(Records excerpted from a collection)
--------------------------------

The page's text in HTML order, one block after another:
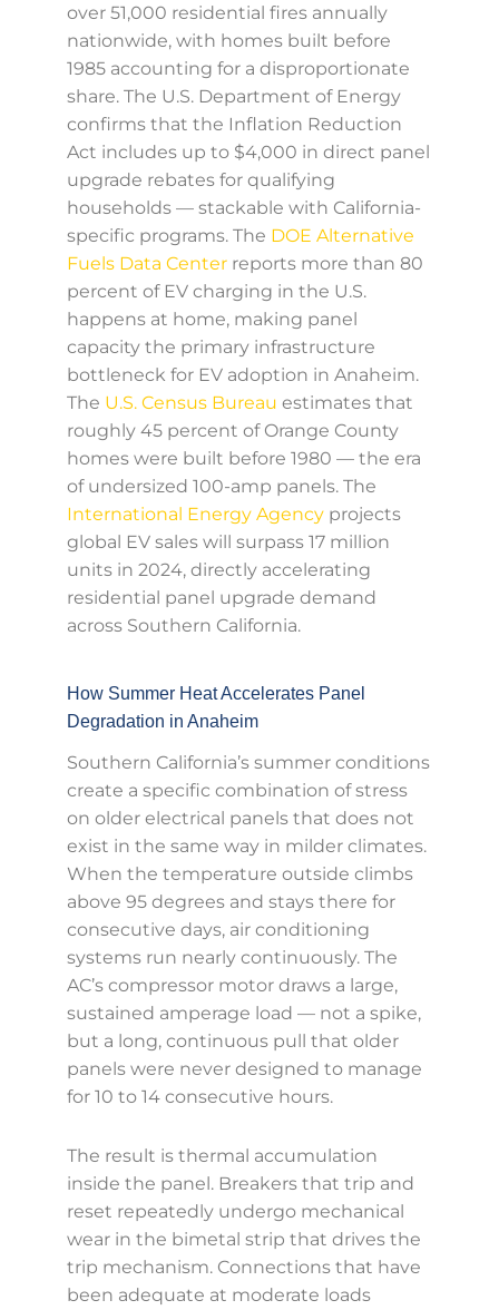
over 51,000 residential fires annually
nationwide, with homes built before
1985 accounting for a disproportionate
share. The U.S. Department of Energy
confirms that the Inflation Reduction
Act includes up to $4,000 in direct panel
upgrade rebates for qualifying
households — stackable with California-
specific programs. The DOE Alternative
Fuels Data Center reports more than 80
percent of EV charging in the U.S.
happens at home, making panel
capacity the primary infrastructure
bottleneck for EV adoption in Anaheim.
The U.S. Census Bureau estimates that
roughly 45 percent of Orange County
homes were built before 1980 — the era
of undersized 100-amp panels. The
International Energy Agency projects
global EV sales will surpass 17 million
units in 2024, directly accelerating
residential panel upgrade demand
across Southern California.
How Summer Heat Accelerates Panel
Degradation in Anaheim
Southern California’s summer conditions
create a specific combination of stress
on older electrical panels that does not
exist in the same way in milder climates.
When the temperature outside climbs
above 95 degrees and stays there for
consecutive days, air conditioning
systems run nearly continuously. The
AC’s compressor motor draws a large,
sustained amperage load — not a spike,
but a long, continuous pull that older
panels were never designed to manage
for 10 to 14 consecutive hours.
The result is thermal accumulation
inside the panel. Breakers that trip and
reset repeatedly undergo mechanical
wear in the bimetal strip that drives the
trip mechanism. Connections that have
been adequate at moderate loads

--------------------------------

*WORK TO COMPLETE*
What is needed is a word-for-word restatement of every line from the one with "residential panel upgrade demand" to the end of the entries above.

*TASK SOLUTION*
residential panel upgrade demand
across Southern California.
How Summer Heat Accelerates Panel
Degradation in Anaheim
Southern California’s summer conditions
create a specific combination of stress
on older electrical panels that does not
exist in the same way in milder climates.
When the temperature outside climbs
above 95 degrees and stays there for
consecutive days, air conditioning
systems run nearly continuously. The
AC’s compressor motor draws a large,
sustained amperage load — not a spike,
but a long, continuous pull that older
panels were never designed to manage
for 10 to 14 consecutive hours.
The result is thermal accumulation
inside the panel. Breakers that trip and
reset repeatedly undergo mechanical
wear in the bimetal strip that drives the
trip mechanism. Connections that have
been adequate at moderate loads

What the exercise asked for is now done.